Tuesday, December 27, 2005

Ozymandias


I met a traveller from an antique land
Who said:—Two vast and trunkless legs of stone
Stand in the desert. Near them on the sand,
Half sunk, a shatter'd visage lies, whose frown
And wrinkled lip and sneer of cold command
Tell that its sculptor well those passions read
Which yet survive, stamp'd on these lifeless things,
The hand that mock'd them and the heart that fed.
And on the pedestal these words appear:
"My name is Ozymandias, king of kings:
Look on my works, ye mighty, and despair!"
Nothing beside remains: round the decay
Of that colossal wreck, boundless and bare,
The lone and level sands stretch far away.

-Percy Bysshe Shelley

Monday, December 26, 2005

Scramble


I've anticipated this sort of things to happen when I opened my blog's borders:

Tagged!
Rules:

1. Post 5 weird/random stuff about yourself.

2. At the end, list the names of 5 people whom you want next to do this, and leave a comment "YOU ARE TAGGED!" in their blog and tell them to read your blog for rules. So here goes...

I think this is lame but I'll play on...

1) Perhaps I should reveal a few secrets about this blog. My posts are often subtle and indirect, sometimes appearing utterly meaningless. So here are my explanations:

Of the posts that seem to be random gibberish,
One or more post(s) is about love.
One or more post(s) is about hate.
One or more post(s) is about secrets.
One or more post(s) is about my worst fears.

And I tend to leave subtle indications about who/what I was refering to (often in the title). My blog can get philosophical at times, because I tend to think and question a lot, sometimes meaninglessly, often about existence, purpose and ethics.

2) I consider myself somewhat of a villian's personality: I prefer power to fame and fortune; I prefer torture to a swift kill; I prefer pessimism to optimism; I prefer conflict to peace; I get jealous very easily; I tend to admire "villians" more than many "heroes" whom I think are hypocrites. I got a little disappointed reading about Adolf Hitler's defeat in WWII. Not that I actually condone his atrocities, but mostly due to a waste of valuable wartime resources and manpower, and not the morality of them.

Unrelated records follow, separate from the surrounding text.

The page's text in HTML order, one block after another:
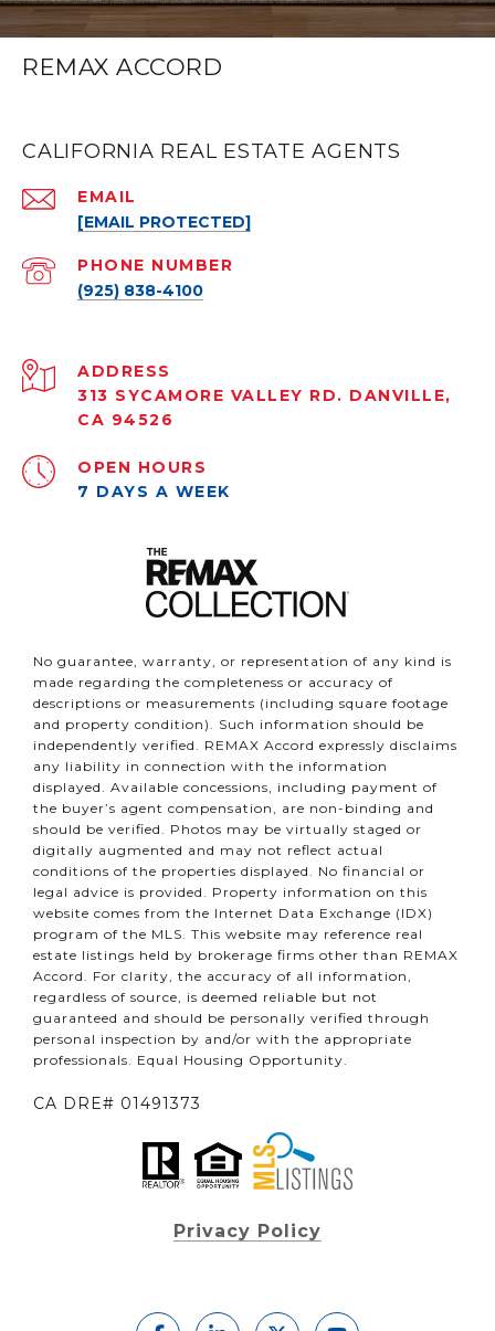
REMAX ACCORD
CALIFORNIA REAL ESTATE AGENTS
EMAIL
[EMAIL PROTECTED]
PHONE NUMBER
(925) 838-4100
ADDRESS
313 SYCAMORE VALLEY RD. DANVILLE,
CA 94526
OPEN HOURS
7 DAYS A WEEK
No guarantee, warranty, or representation of any kind is
made regarding the completeness or accuracy of
descriptions or measurements (including square footage
and property condition). Such information should be
independently verified. REMAX Accord expressly disclaims
any liability in connection with the information
displayed. Available concessions, including payment of
the buyer’s agent compensation, are non-binding and
should be verified. Photos may be virtually staged or
digitally augmented and may not reflect actual
conditions of the properties displayed. No financial or
legal advice is provided. Property information on this
website comes from the Internet Data Exchange (IDX)
program of the MLS. This website may reference real
estate listings held by brokerage firms other than REMAX
Accord. For clarity, the accuracy of all information,
regardless of source, is deemed reliable but not
guaranteed and should be personally verified through
personal inspection by and/or with the appropriate
professionals. Equal Housing Opportunity.
CA DRE# 01491373
Privacy Policy
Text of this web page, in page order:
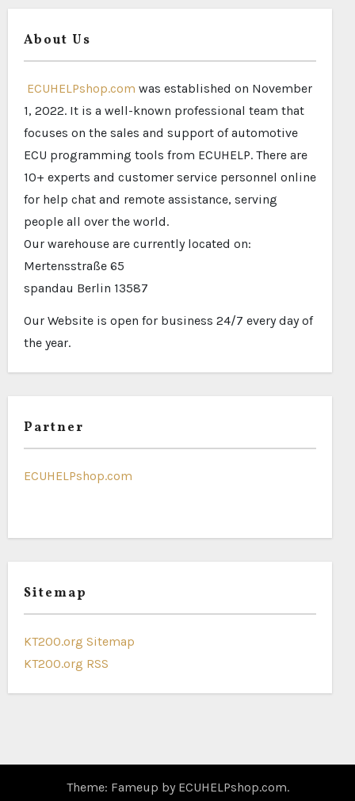
About Us
ECUHELPshop.com was established on November
1, 2022. It is a well-known professional team that
focuses on the sales and support of automotive
ECU programming tools from ECUHELP. There are
10+ experts and customer service personnel online
for help chat and remote assistance, serving
people all over the world.
Our warehouse are currently located on:
Mertensstraße 65
spandau Berlin 13587
Our Website is open for business 24/7 every day of
the year.
Partner
ECUHELPshop.com
Sitemap
KT200.org Sitemap
KT200.org RSS
Theme: Fameup by ECUHELPshop.com.
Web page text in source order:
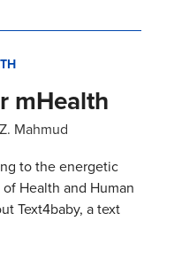
mHealth
Mahmud
to the energetic
Health and Human
Text4baby, a text
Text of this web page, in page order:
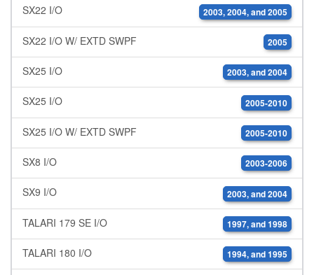
SX22 I/O 2003, 2004, and 2005
SX22 I/O W/ EXTD SWPF 2005
SX25 I/O 2003, and 2004
SX25 I/O 2005-2010
SX25 I/O W/ EXTD SWPF 2005-2010
SX8 I/O 2003-2006
SX9 I/O 2003, and 2004
TALARI 179 SE I/O 1997, and 1998
TALARI 180 I/O 1994, and 1995
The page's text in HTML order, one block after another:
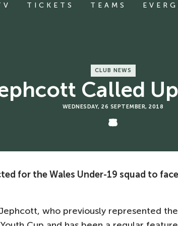
TICKETS TEAMS
CLUB NEWS
Called
WEDNESDAY, 26 SEPTEMBER, 2018
for the Wales Under-19 squad to
who previously represented
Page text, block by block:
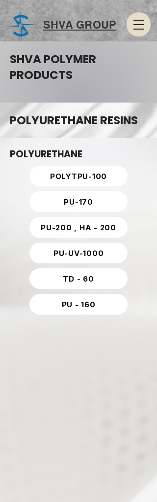
SHVA GROUP
SHVA POLYMER
PRODUCTS
POLYURETHANE RESINS
POLYURETHANE
POLYTPU-100
PU-170
PU-200 , HA - 200
PU-UV-1000
TD - 60
PU - 160
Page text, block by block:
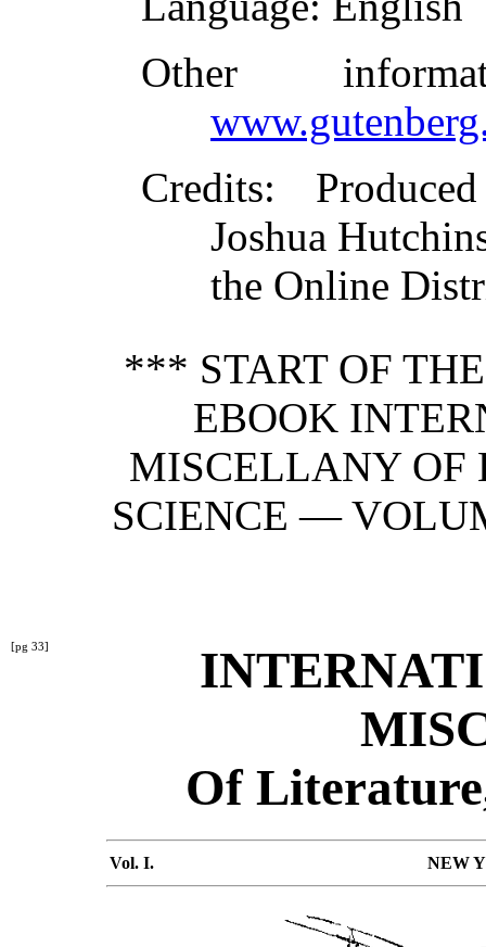
Other
Credits:
Joshua
the Online
*** START OF
EBOOK
MISCELLANY OF
SCIENCE —
[pg 33]
Of
Vol. I. NEW
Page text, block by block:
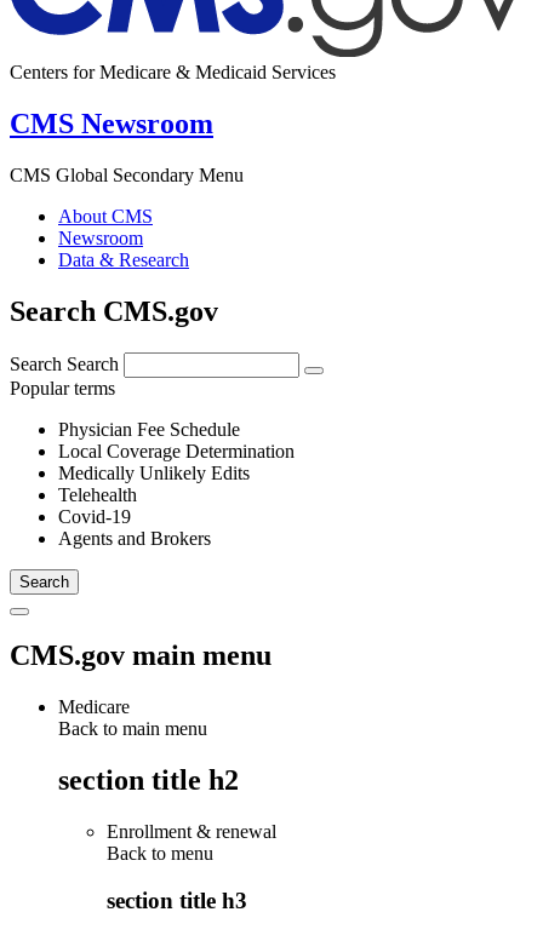
Centers for Medicare & Medicaid Services
CMS Newsroom
CMS Global Secondary Menu
About CMS
Newsroom
Data & Research
Search CMS.gov
Search Search
Popular terms
Physician Fee Schedule
Local Coverage Determination
Medically Unlikely Edits
Telehealth
Covid-19
Agents and Brokers
CMS.gov main menu
Medicare
Back to main menu
section title h2
Enrollment & renewal
Back to menu
section title h3
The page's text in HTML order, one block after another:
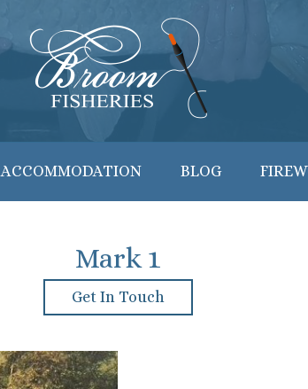
ACCOMMODATION BLOG
Mark 1
Get In Touch
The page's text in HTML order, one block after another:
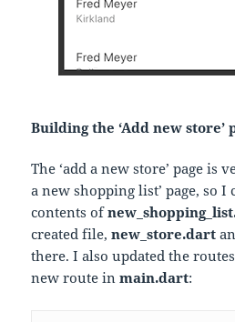
Building the ‘Add new store’
The ‘add a new store’ page is
a new shopping list’ page, so I
contents of
created file,new_store.dart
there. I also updated the
new route inmain.dart:
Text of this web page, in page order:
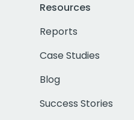
Resources
Reports
Case Studies
Blog
Success Stories
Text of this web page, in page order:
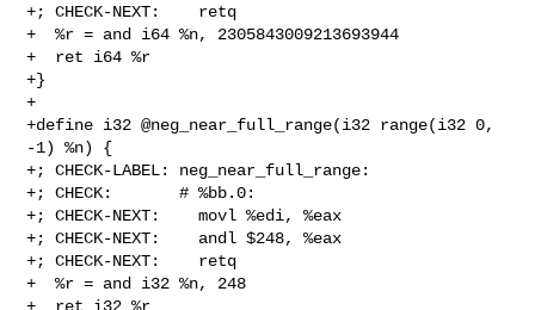
+; CHECK-NEXT:    retq
+  %r = and i64 %n, 2305843009213693944
+  ret i64 %r
+}
+
+define i32 @neg_near_full_range(i32 range(i32 0,
-1) %n) {
+; CHECK-LABEL: neg_near_full_range:
+; CHECK:       # %bb.0:
+; CHECK-NEXT:    movl %edi, %eax
+; CHECK-NEXT:    andl $248, %eax
+; CHECK-NEXT:    retq
+  %r = and i32 %n, 248
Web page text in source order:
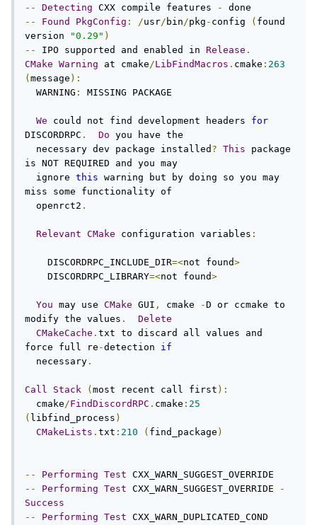
--
Detecting CXX compile features -
--
Found PkgConfig : /usr/ bin/pkg - config ( found
version
"0.29" )
--
IPO supported and enabled in Release .
CMake Warning at cmake/LibFindMacros . cmake : 263
( message ):
  WARNING
: MISSING PACKAGE
We could not find development headers for
DISCORDRPC . Do you have the
  necessary dev package installed
? This package
is NOT REQUIRED and you may
  ignore
this warning but by doing so you may
miss some functionality of
  openrct2
.
Relevant CMake configuration variables :
    DISCORDRPC_INCLUDE_DIR
=<not found>
    DISCORDRPC_LIBRARY
=<not found>
You may use CMake GUI , cmake -D or ccmake to
modify the values .
Delete
CMakeCache . txt to discard all values and
force full re -detection if
  necessary
.
Call Stack ( most recent call first ):
  cmake
/FindDiscordRPC . cmake : 25
( libfind_process )
CMakeLists . txt : 210 ( find_package )
-- Performing Test
--
Performing Test CXX_WARN_SUGGEST_OVERRIDE
-
Success
--
Performing Test

3) I keep thinking I could have done much more with my life. For example, I could have become someone way better in academics, more popular, more athletic, or more talented than I am now. I could have been a "role model" to most people except myself. Yet somehow I feel I have stumbled my way into my present life in a way that I will regret otherwise. Thus I am able to cope with my regrets, knowing that my life is not about being a "role model" to others; it's about staying true to myself. I have not yet understood my role in this world, but I think someday I will. Perhaps that explains my laziness and carefree attitude. Because I can't be bothered about my future.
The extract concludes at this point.